EXERCISE DESCRIPTION:
Each of the lines below must be written out exactly as shown.

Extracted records

----

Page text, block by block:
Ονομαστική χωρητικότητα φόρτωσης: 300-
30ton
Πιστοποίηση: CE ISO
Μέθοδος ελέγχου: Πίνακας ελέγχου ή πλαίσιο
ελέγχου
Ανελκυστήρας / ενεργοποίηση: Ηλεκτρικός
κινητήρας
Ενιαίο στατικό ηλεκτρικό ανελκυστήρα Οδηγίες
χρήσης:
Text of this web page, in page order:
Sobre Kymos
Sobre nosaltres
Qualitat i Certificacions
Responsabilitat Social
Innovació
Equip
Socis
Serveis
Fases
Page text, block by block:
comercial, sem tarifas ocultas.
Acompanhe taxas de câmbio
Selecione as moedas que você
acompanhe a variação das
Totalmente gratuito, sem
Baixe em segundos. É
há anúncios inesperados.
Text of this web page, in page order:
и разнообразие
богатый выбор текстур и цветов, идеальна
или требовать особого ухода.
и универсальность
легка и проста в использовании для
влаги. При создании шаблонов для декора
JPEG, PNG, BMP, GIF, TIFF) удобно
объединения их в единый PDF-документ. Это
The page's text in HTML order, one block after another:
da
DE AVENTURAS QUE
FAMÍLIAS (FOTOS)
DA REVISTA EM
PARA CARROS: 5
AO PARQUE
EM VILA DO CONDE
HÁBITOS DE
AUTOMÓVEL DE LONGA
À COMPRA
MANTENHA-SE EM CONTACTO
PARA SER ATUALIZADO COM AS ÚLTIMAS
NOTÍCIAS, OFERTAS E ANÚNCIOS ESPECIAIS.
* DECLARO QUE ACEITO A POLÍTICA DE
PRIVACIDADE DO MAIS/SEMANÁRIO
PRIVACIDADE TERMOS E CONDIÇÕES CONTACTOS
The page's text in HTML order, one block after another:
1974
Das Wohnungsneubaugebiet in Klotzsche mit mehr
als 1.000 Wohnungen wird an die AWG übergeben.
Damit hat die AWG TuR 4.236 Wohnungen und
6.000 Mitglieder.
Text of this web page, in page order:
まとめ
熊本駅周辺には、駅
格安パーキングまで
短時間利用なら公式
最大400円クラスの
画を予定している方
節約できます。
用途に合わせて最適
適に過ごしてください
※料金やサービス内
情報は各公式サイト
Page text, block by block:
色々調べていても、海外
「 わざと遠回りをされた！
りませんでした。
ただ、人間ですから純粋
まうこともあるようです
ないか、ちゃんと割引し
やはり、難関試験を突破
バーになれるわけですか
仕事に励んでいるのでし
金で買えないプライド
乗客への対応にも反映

----

SOLUTION TO THIS PROBLEM:
Page text, block by block:
Ονομαστική χωρητικότητα φόρτωσης: 300-
30ton
Πιστοποίηση: CE ISO
Μέθοδος ελέγχου: Πίνακας ελέγχου ή πλαίσιο
ελέγχου
Ανελκυστήρας / ενεργοποίηση: Ηλεκτρικός
κινητήρας
Ενιαίο στατικό ηλεκτρικό ανελκυστήρα Οδηγίες
χρήσης:
Text of this web page, in page order:
Sobre Kymos
Sobre nosaltres
Qualitat i Certificacions
Responsabilitat Social
Innovació
Equip
Socis
Serveis
Fases
Page text, block by block:
comercial, sem tarifas ocultas.
Acompanhe taxas de câmbio
Selecione as moedas que você
acompanhe a variação das
Totalmente gratuito, sem
Baixe em segundos. É
há anúncios inesperados.
Text of this web page, in page order:
и разнообразие
богатый выбор текстур и цветов, идеальна
или требовать особого ухода.
и универсальность
легка и проста в использовании для
влаги. При создании шаблонов для декора
JPEG, PNG, BMP, GIF, TIFF) удобно
объединения их в единый PDF-документ. Это
The page's text in HTML order, one block after another:
da
DE AVENTURAS QUE
FAMÍLIAS (FOTOS)
DA REVISTA EM
PARA CARROS: 5
AO PARQUE
EM VILA DO CONDE
HÁBITOS DE
AUTOMÓVEL DE LONGA
À COMPRA
MANTENHA-SE EM CONTACTO
PARA SER ATUALIZADO COM AS ÚLTIMAS
NOTÍCIAS, OFERTAS E ANÚNCIOS ESPECIAIS.
* DECLARO QUE ACEITO A POLÍTICA DE
PRIVACIDADE DO MAIS/SEMANÁRIO
PRIVACIDADE TERMOS E CONDIÇÕES CONTACTOS
The page's text in HTML order, one block after another:
1974
Das Wohnungsneubaugebiet in Klotzsche mit mehr
als 1.000 Wohnungen wird an die AWG übergeben.
Damit hat die AWG TuR 4.236 Wohnungen und
6.000 Mitglieder.
Text of this web page, in page order:
まとめ
熊本駅周辺には、駅
格安パーキングまで
短時間利用なら公式
最大400円クラスの
画を予定している方
節約できます。
用途に合わせて最適
適に過ごしてください
※料金やサービス内
情報は各公式サイト
Page text, block by block:
色々調べていても、海外
「 わざと遠回りをされた！
りませんでした。
ただ、人間ですから純粋
まうこともあるようです
ないか、ちゃんと割引し
やはり、難関試験を突破
バーになれるわけですか
仕事に励んでいるのでし
金で買えないプライド
乗客への対応にも反映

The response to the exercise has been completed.